The development shows how alternative energy has taken off amid soaring oil prices in recent years. Evergreen Solar, of Marlboro, Mass., said it has agreed to ship around $100 million of photovoltaic modules (in other words, solar cells) to Mainstream Energy, which is involved in the sales, distribution and installation of residential and commercial solar electric systems. In the past 12 months, Evergreen Solar has now pulled together six contracts that are collectively worth $700 million.

"Evergreen Solar represents an important strategic partner for us," stated David Katz, President of AEE Solar, a Mainstream Energy subsidiary, in a press release. "We view them as a solar technology pioneer that is making considerable strides in improving cell efficiencies and more importantly, lowering the overall costs of solar power."

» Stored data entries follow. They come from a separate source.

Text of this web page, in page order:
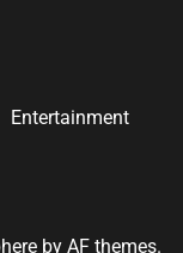
Entertainment
by AF themes.
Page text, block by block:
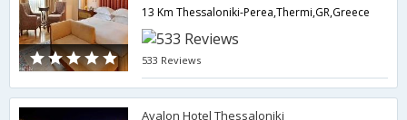
13 Km Thessaloniki-Perea,Thermi,GR,Greece
533 Reviews
Avalon Hotel Thessaloniki
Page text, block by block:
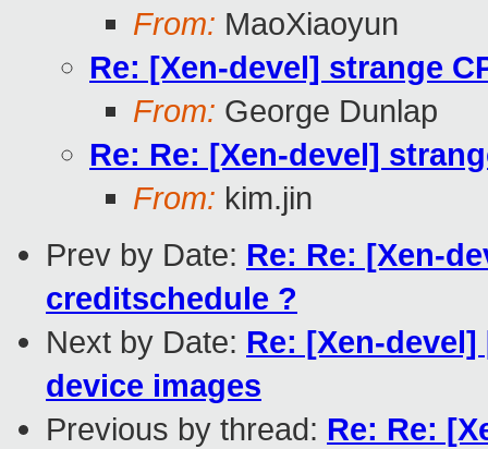
From: MaoXiaoyun
Re: [Xen-devel] strange
From: George Dunlap
Re: Re: [Xen-devel]
From: kim.jin
Prev by Date: Re: Re: [Xen-
creditschedule ?
Next by Date: Re: [Xen-
device images
Previous by thread: Re: Re:
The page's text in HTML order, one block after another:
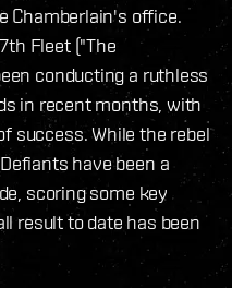
Chamberlain's office.
Fleet ("The
conducting a ruthless
in recent months, with
success. While the rebel
have been a
scoring some key
result to date has been
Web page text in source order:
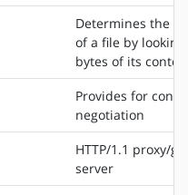
Determines the
of a file by
bytes of its
Provides for
negotiation
HTTP/1.1 proxy/
server
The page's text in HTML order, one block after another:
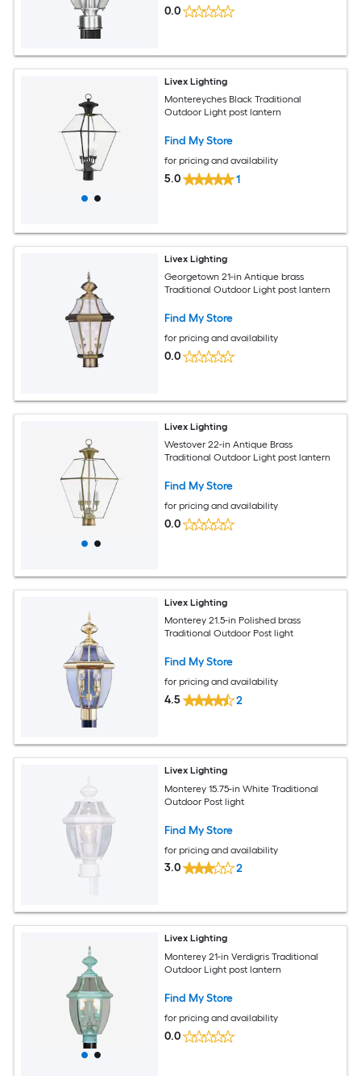
0.0
Livex Lighting
Montereyches Black Traditional
Outdoor Light post lantern
Find My Store
for pricing and availability
5.0 1
Livex Lighting
Georgetown 21-in Antique brass
Traditional Outdoor Light post lantern
Find My Store
for pricing and availability
0.0
Livex Lighting
Westover 22-in Antique Brass
Traditional Outdoor Light post lantern
Find My Store
for pricing and availability
0.0
Livex Lighting
Monterey 21.5-in Polished brass
Traditional Outdoor Post light
Find My Store
for pricing and availability
4.5 2
Livex Lighting
Monterey 15.75-in White Traditional
Outdoor Post light
Find My Store
for pricing and availability
3.0 2
Livex Lighting
Monterey 21-in Verdigris Traditional
Outdoor Light post lantern
Find My Store
for pricing and availability
0.0
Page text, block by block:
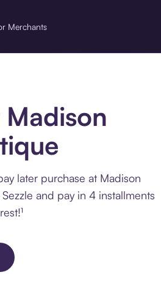
Merchants
Madison
later purchase at Madison
and pay in 4 installments
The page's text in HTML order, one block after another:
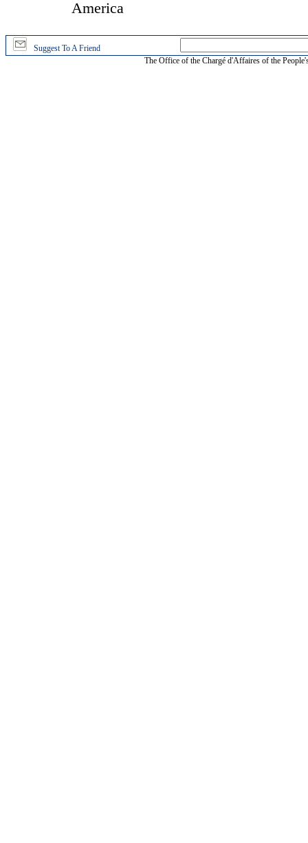
America
Suggest To A Friend
The Office of the Chargé d'Affaires of the
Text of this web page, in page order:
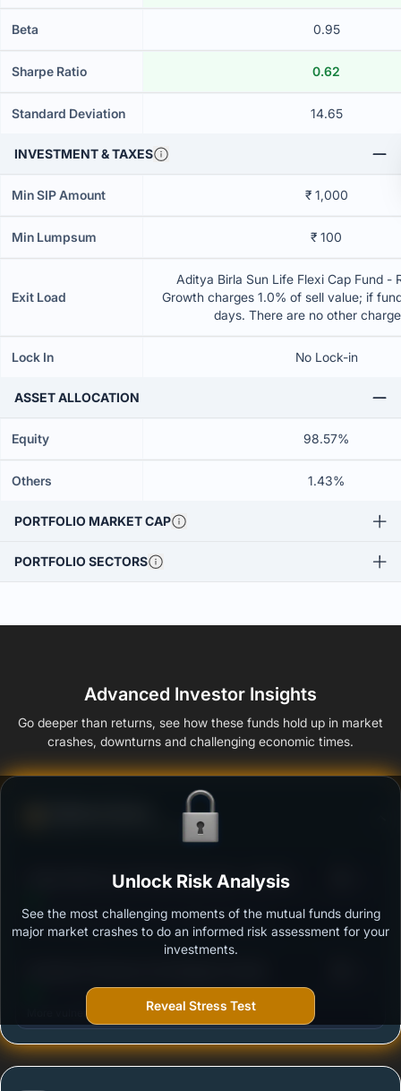
Beta 0.95
Sharpe Ratio 0.62
Standard Deviation 14.65
INVESTMENT & TAXES
Min SIP Amount ₹ 1,000
Min Lumpsum ₹ 100
Exit Load
Aditya Birla Sun Life Flexi Cap Fund -
Growth charges 1.0% of sell value; if
days. There are no other
Lock In No Lock-in
ASSET ALLOCATION
Equity 98.57%
Others 1.43%
PORTFOLIO MARKET CAP
PORTFOLIO SECTORS
Advanced Investor Insights
Go deeper than returns, see how these funds hold up in market
crashes, downturns and challenging economic times.
Ability to resist market falls
Aditya Birla Sun Life Flexi Cap Fund - Growth -
Outstanding protection during market downturns.
More vulnerable during market declines.
Unlock Risk Analysis
See the most challenging moments of the mutual funds during
major market crashes to do an informed risk assessment for your
investments.
Reveal Stress Test
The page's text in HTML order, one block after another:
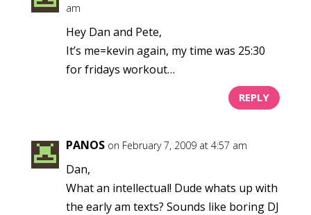
am
Hey Dan and Pete,
It’s me=kevin again, my time was 25:30
for fridays workout…
REPLY
PANOS on February 7, 2009 at 4:57 am
Dan,
What an intellectual! Dude whats up with
the early am texts? Sounds like boring DJ
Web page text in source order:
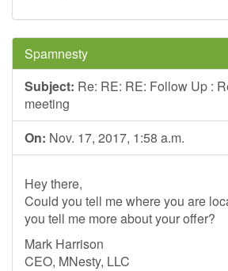
Spamnesty
Subject: Re: RE: RE: Follow Up :
meeting
On: Nov. 17, 2017, 1:58 a.m.
Hey there,
Could you tell me where you are
you tell me more about your offer?
Mark Harrison
CEO, MNesty, LLC
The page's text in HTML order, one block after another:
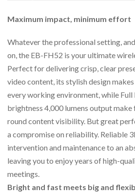
Maximum impact, minimum effort
Whatever the professional setting,
on, the EB-FH52 is your ultimate
Perfect for delivering crisp, clear
video content, its stylish design
every working environment, while Full
brightness 4,000 lumens output
round content visibility. But great
a compromise on reliability. Reliable
intervention and maintenance to an
leaving you to enjoy years of high-
meetings.
Bright and fast meets big and
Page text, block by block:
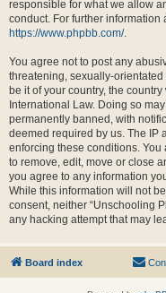
responsible for what we allow
conduct. For further information
https://www.phpbb.com/.
You agree not to post any
threatening, sexually-
be it of your country, the
International Law. Doing so
permanently banned, with
deemed required by us. The IP
enforcing these conditions. You
to remove, edit, move or close
you agree to any information
While this information will not
consent, neither “Unschooling
any hacking attempt that may
Board index
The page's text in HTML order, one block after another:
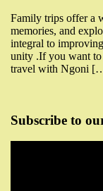
Family trips offer a
memories, and
integral to
unity .If you want
travel with Ngoni
Subscribe to

Evergreen Solar's plant in Massachusetts will make the solar cells, along with the German factory of EverQ, which is a strategic partnership between Evergreen Solar, Q-Cells AG of Germany and Renewable Energy Corporation ASA (REC) of Norway.

After the news investors bid up the company's shares to $9.60 per share on the Nasdaq. They had traded at a 52 week high of $17.50 per share on March 15.

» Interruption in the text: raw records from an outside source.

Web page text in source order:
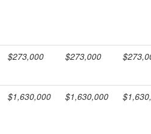
$273,000 $273,000
$1,630,000 $1,630,000
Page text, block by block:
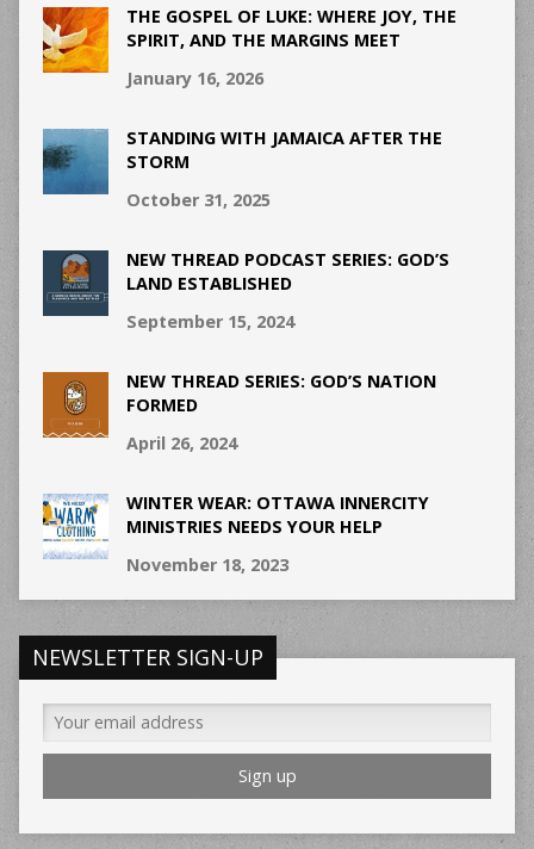
THE GOSPEL OF LUKE: WHERE JOY, THE
SPIRIT, AND THE MARGINS MEET
January 16, 2026
STANDING WITH JAMAICA AFTER THE
STORM
October 31, 2025
NEW THREAD PODCAST SERIES: GOD’S
LAND ESTABLISHED
September 15, 2024
NEW THREAD SERIES: GOD’S NATION
FORMED
April 26, 2024
WINTER WEAR: OTTAWA INNERCITY
MINISTRIES NEEDS YOUR HELP
November 18, 2023
NEWSLETTER SIGN-UP
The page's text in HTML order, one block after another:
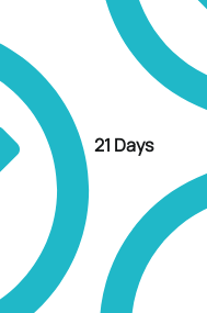
21 Days
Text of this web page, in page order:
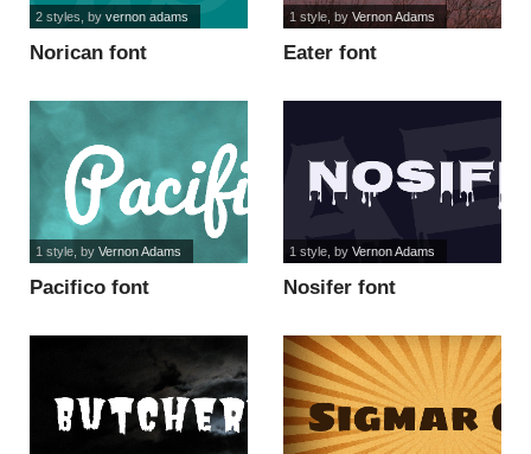
Norican font
2 styles , by vernon adams
Eater font
1 style, by Vernon Adams
Pacifico font
1 style, by Vernon Adams
Nosifer font
1 style, by Vernon Adams

Cowen analyst Robert Stone reiterated his outperform rating on the stock, explaining that the company's shares have been cheapened lately amid broader industry concerns about prices and market growth. Expressing ongoing confidence in the company's technology for making solar power products, he widened his 30 cents loss per share loss estimate for 2006 to a 31-cent loss, but narrowed his 16 cents 2007 loss estimate to a 7-cent loss, and hiked his 2008 estimate of 2 cents earnings per share to 16 cents EPS.